RD277 - AIDS Drug Assistance Program Report – October 1, 2016
The Virginia Department of Health (VDH) eliminated the Virginia (VA) Acquired Immuno-deficiency Syndrome (AIDS) Drug Assistance Program (ADAP) waiting list in August 2012. As of March 31, 2016, 6,039 clients were enrolled in VA ADAP with approximately 78% receiving medications through insurance support and 22% directly receiving medications through local health departments (LHDs) or other distribution sites. Providing medication access through purchasing insurance plays a key role in ADAP sustainability.
VA ADAP provides access to life-saving medications for the treatment of Human Immunodeficiency Virus (HIV) and related illnesses for low-income clients through the provision of medications or through assistance with insurance costs. The program is primarily supported with federal Ryan White (RW) Treatment Extension Act Part B grant funding, which is distributed using a formula based on living HIV and AIDS cases to all states and territories in the United States. ADAP also receives support from state general funds. Other funding sources include Medicaid reimbursements for clients who receive retroactive eligibility and rebates from pharmaceutical manufacturers.
3,610 VA ADAP clients enrolled in qualified health plans available under the Patient Protection and Affordable Care Act (ACA) in 2016, an increase of 338 clients over 2015 ACA enrollment.
• The continuing collaboration between VDH and statewide ADAP stakeholders contributed to enrollment success. VDH provided regular updates on enrollment progress through multiple communication strategies and worked proactively with partners to identify and solve challenges to maximize insurance enrollment.
• VDH is collaborating with state-supported HIV/AIDS Resource and Consultation Centers and federally-supported AIDS Education and Training Centers to provide insurance education programs to community partners.
• Client enrollment continues to increase disproportionately to funding, and the program is increasingly reliant upon several one-time sources of funding.

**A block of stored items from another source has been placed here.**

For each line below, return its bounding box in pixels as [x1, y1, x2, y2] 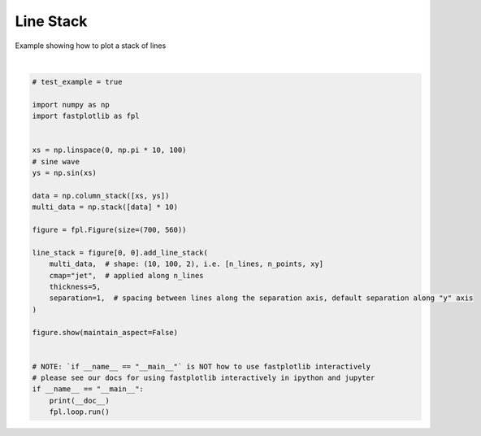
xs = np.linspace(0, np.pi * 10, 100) [32, 146, 187, 155]
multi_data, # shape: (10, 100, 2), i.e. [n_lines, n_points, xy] [49, 259, 324, 268]
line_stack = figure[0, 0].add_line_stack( [32, 248, 209, 257]
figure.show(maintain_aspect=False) [32, 328, 179, 337]
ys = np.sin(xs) [32, 168, 97, 178]
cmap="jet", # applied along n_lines [49, 271, 204, 280]
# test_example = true [32, 77, 123, 86]
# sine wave [32, 157, 80, 166]

• Several variables will affect future program need, including ACA carrier availability, ACA plan premium costs and formulary composition, geographic coverage of plans, availability of rebates from the pharmaceutical industry, and whether VA will expand Medicaid to provide coverage for all persons with incomes at or below 138% of the federal poverty level (FPL).
• Expanding Medicaid could result in coverage for 68% of current VA ADAP clients with substantial cost savings to VA ADAP.
• Current projections indicate a range of additional funding needs from $8.7 million to a worst-case scenario of $36 million for April 2017 to March 2018. Careful monitoring of all variables and immediate reassessment will be necessary to determine if resources are adequate to serve all eligible clients in the next grant year (GY).